-- Exercise description --
Lines from the one containing "bifida diagnoses was considered." through the last line of the data below are to be returned exactly; leave out the rest.

*** Opening of Supplied records ***

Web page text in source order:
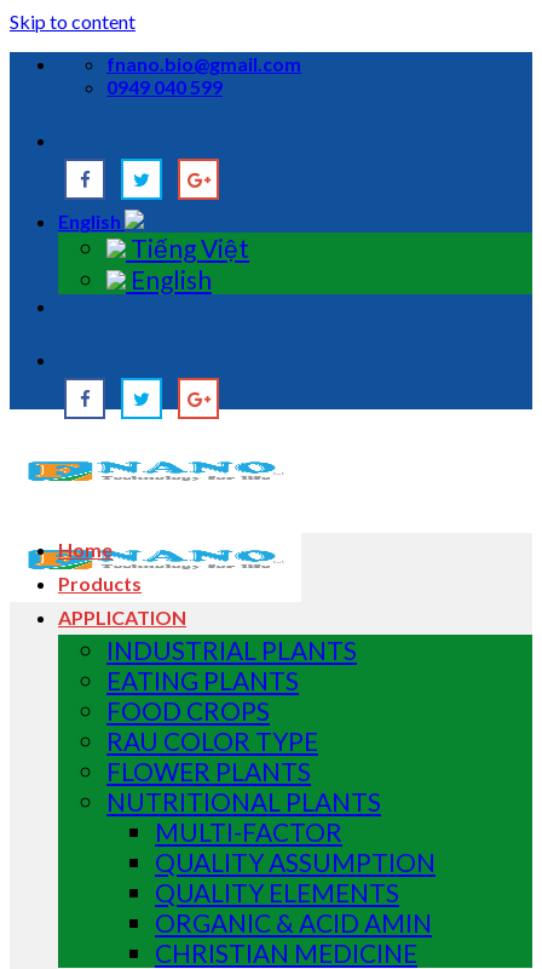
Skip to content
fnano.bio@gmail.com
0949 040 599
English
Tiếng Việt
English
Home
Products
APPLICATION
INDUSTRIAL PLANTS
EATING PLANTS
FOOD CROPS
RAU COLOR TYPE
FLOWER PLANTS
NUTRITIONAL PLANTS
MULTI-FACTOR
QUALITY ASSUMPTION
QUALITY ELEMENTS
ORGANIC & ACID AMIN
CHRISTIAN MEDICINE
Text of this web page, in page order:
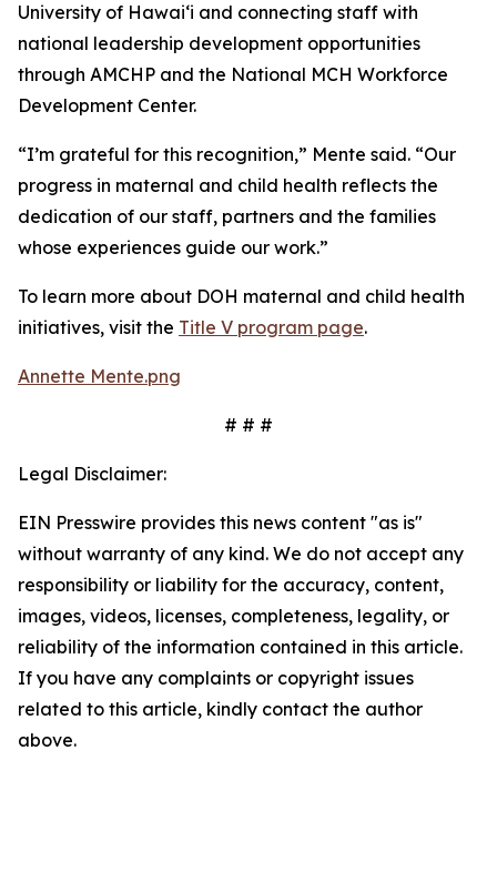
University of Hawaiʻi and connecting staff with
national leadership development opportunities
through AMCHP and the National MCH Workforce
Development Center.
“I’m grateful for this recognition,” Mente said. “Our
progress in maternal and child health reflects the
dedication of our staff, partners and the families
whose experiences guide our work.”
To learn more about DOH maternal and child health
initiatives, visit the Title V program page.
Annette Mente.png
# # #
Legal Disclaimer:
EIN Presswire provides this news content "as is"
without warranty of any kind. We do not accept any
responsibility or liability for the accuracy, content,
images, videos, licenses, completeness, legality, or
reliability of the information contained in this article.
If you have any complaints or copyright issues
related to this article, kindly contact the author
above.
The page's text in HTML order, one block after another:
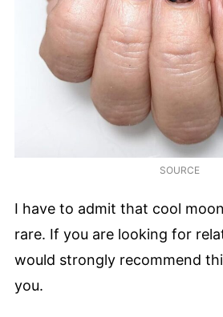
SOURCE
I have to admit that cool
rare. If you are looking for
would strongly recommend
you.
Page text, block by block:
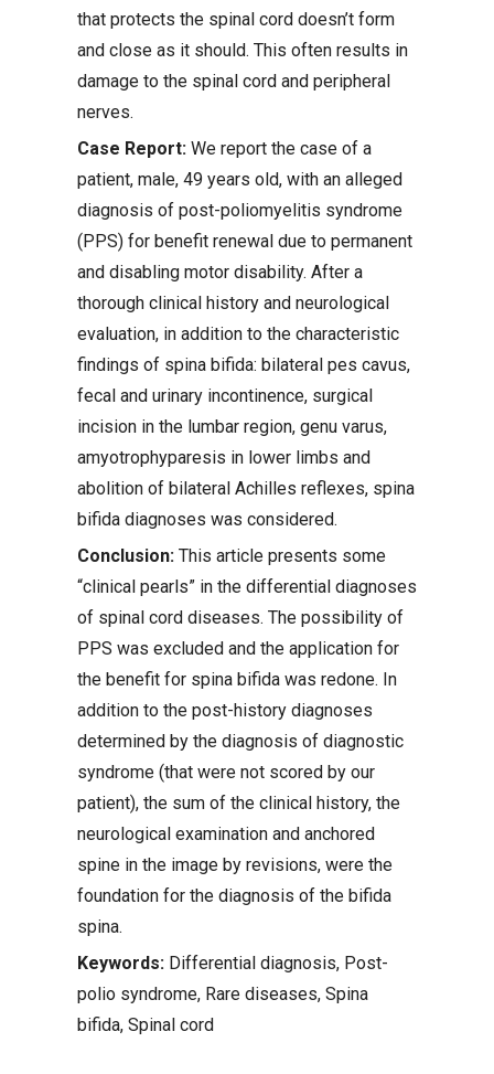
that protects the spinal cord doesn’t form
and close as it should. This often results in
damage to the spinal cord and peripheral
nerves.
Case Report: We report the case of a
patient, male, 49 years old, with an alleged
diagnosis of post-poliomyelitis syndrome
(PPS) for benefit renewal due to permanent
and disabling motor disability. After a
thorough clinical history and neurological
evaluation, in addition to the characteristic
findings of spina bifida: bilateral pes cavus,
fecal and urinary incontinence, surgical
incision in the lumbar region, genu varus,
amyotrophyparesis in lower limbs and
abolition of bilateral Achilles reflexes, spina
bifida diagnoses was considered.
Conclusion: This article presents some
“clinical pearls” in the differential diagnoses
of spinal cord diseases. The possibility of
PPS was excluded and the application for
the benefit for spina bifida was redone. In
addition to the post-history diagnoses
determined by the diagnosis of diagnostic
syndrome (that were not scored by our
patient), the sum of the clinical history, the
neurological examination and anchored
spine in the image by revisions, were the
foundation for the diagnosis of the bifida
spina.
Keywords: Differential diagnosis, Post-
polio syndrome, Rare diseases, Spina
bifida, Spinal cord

*** Close of Supplied records ***

-- Result of this exercise --
bifida diagnoses was considered.
Conclusion: This article presents some
“clinical pearls” in the differential diagnoses
of spinal cord diseases. The possibility of
PPS was excluded and the application for
the benefit for spina bifida was redone. In
addition to the post-history diagnoses
determined by the diagnosis of diagnostic
syndrome (that were not scored by our
patient), the sum of the clinical history, the
neurological examination and anchored
spine in the image by revisions, were the
foundation for the diagnosis of the bifida
spina.
Keywords: Differential diagnosis, Post-
polio syndrome, Rare diseases, Spina
bifida, Spinal cord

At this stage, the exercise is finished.